INSTRUCTIONS FOR THE TASK:
Show each line of the entries below in which the word "edges" appears.

▼

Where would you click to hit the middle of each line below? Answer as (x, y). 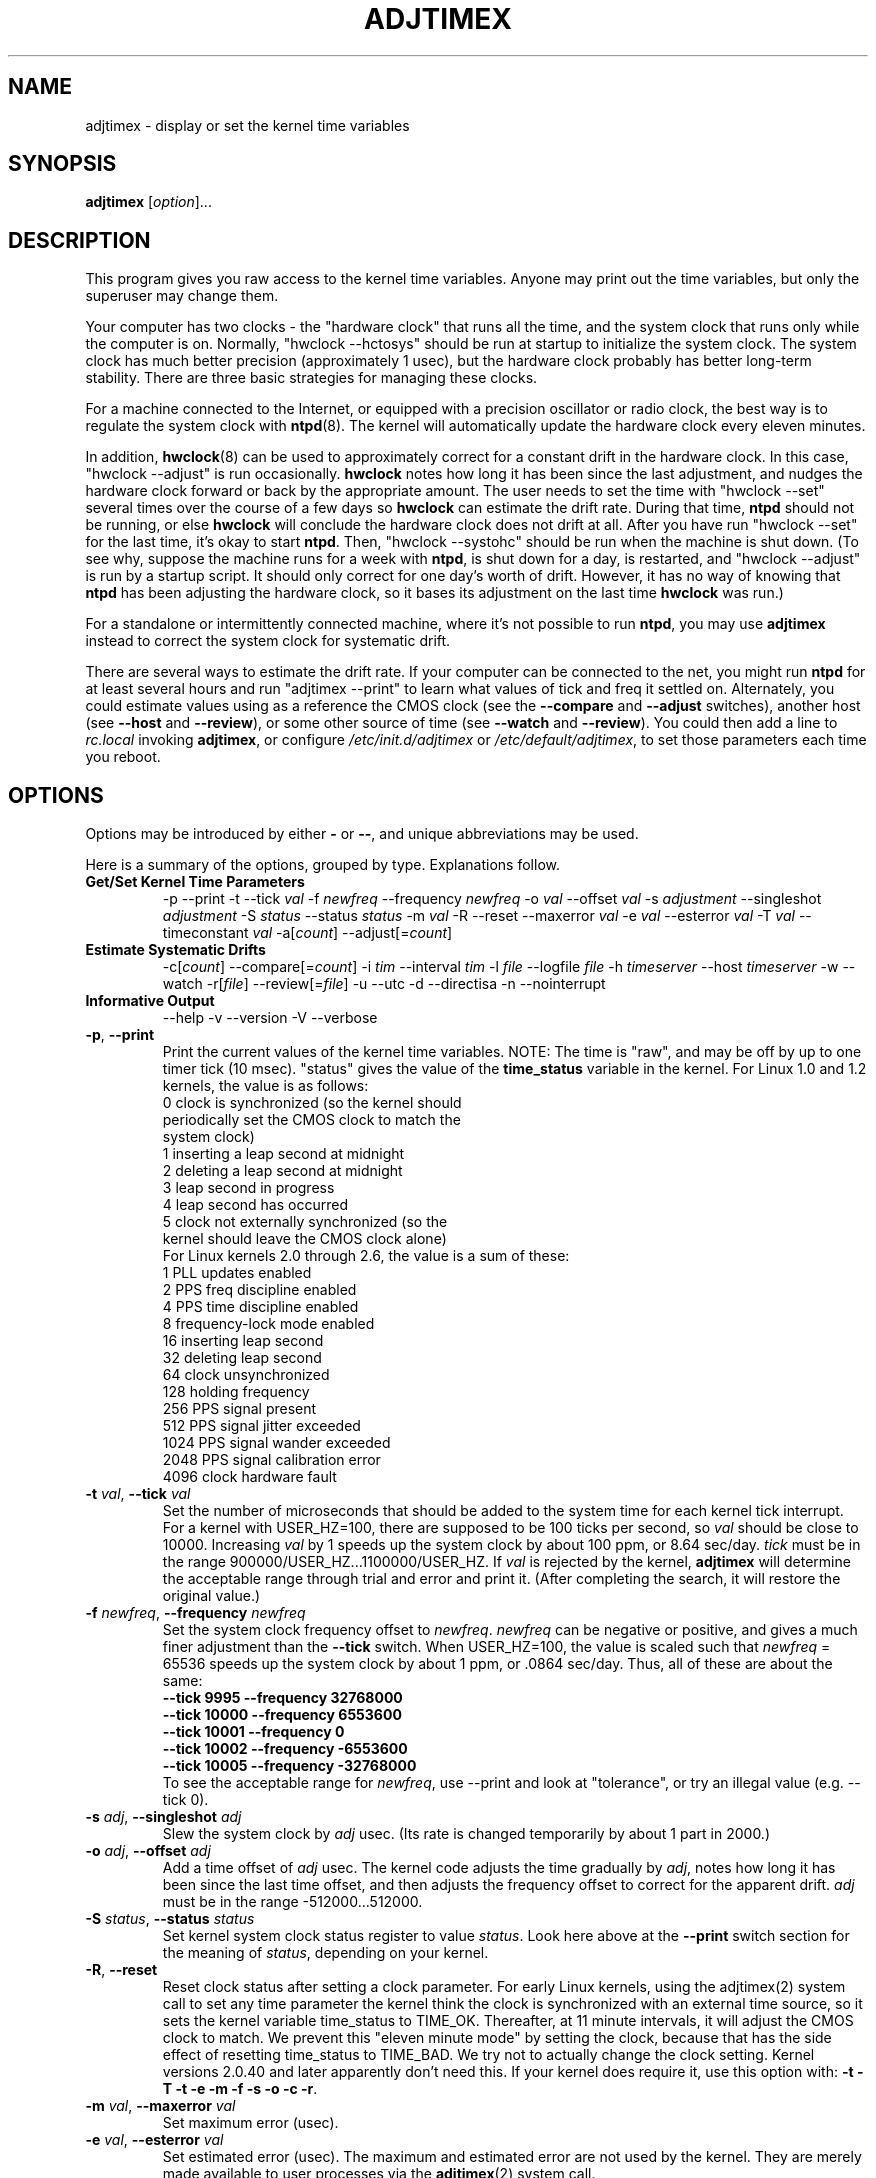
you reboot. (123, 757)
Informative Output (150, 1001)
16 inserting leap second (243, 1341)
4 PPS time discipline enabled (260, 1307)
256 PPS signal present (239, 1409)
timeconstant (205, 933)
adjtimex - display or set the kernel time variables (247, 125)
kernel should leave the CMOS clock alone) (304, 1239)
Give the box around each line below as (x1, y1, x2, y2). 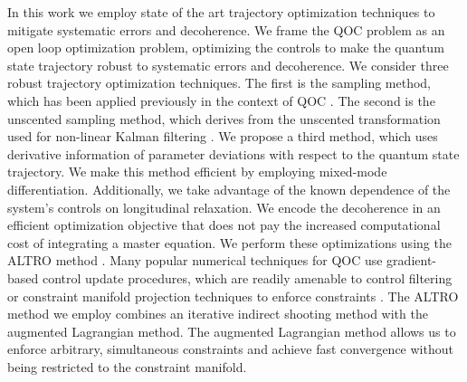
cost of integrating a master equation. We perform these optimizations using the (7, 233, 452, 252)
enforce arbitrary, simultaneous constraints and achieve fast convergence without (7, 339, 453, 358)
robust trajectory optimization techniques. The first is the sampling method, (7, 73, 432, 92)
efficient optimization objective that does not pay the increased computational (7, 215, 441, 234)
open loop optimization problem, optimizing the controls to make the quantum (7, 38, 444, 57)
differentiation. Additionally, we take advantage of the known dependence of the (7, 179, 451, 198)
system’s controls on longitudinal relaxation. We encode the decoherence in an (7, 197, 441, 216)
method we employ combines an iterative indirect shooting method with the (7, 304, 428, 323)
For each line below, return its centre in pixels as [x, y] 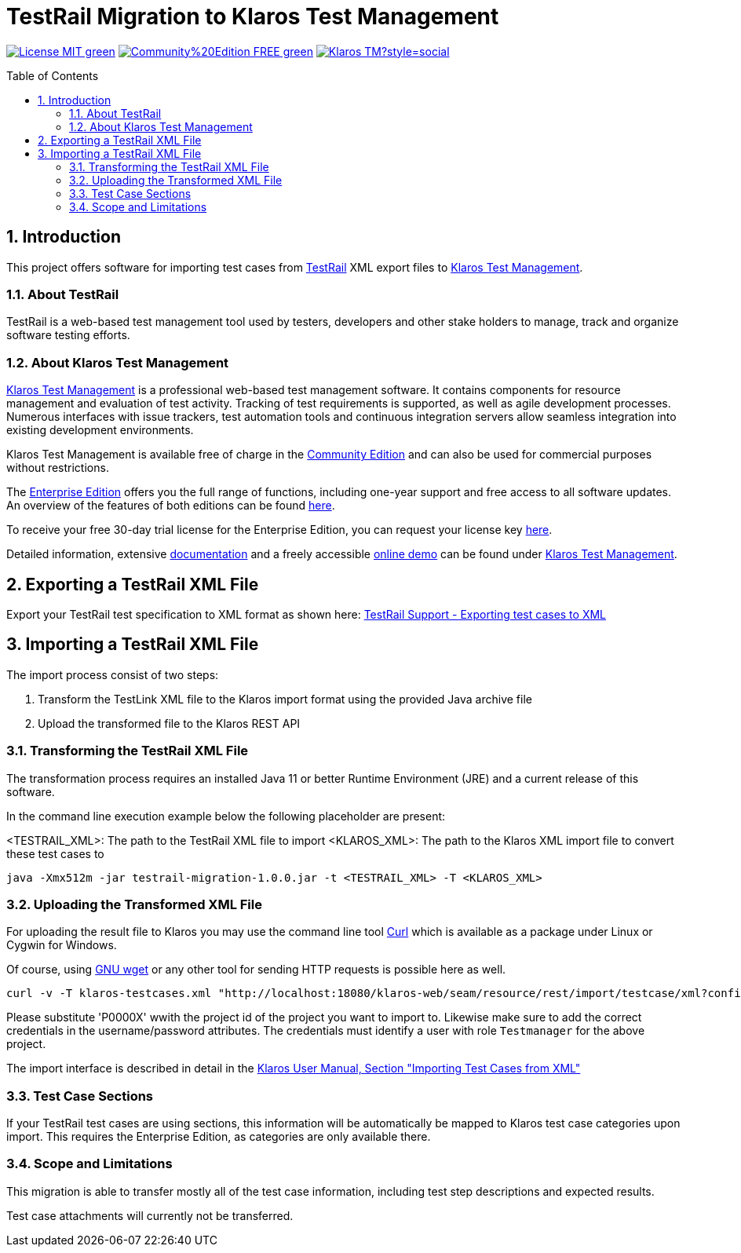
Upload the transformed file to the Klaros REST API [169, 723]
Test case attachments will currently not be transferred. [150, 1215]
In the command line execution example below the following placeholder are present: [226, 816]
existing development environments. [100, 430]
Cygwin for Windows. [62, 945]
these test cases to [55, 853]
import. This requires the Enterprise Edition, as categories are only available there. [219, 1137]
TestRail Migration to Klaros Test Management [253, 16]
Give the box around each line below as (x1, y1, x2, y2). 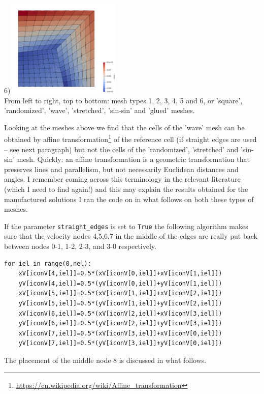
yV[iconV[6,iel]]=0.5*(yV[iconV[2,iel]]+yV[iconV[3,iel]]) (18, 320, 222, 327)
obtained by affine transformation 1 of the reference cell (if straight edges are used (4, 132, 257, 145)
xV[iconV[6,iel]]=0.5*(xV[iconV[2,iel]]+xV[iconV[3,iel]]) (18, 309, 222, 317)
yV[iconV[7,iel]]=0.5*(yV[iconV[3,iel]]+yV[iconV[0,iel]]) (18, 340, 222, 347)
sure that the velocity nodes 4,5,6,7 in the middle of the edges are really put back (4, 231, 257, 241)
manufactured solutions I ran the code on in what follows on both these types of (4, 193, 254, 204)
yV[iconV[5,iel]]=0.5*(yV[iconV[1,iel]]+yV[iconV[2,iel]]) (18, 300, 222, 307)
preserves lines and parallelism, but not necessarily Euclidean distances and (4, 163, 239, 174)

▲

YOUR RESPONSE:
obtained by affine transformation 1 of the reference cell (if straight edges are used (4, 132, 257, 145)
sure that the velocity nodes 4,5,6,7 in the middle of the edges are really put back (4, 231, 257, 241)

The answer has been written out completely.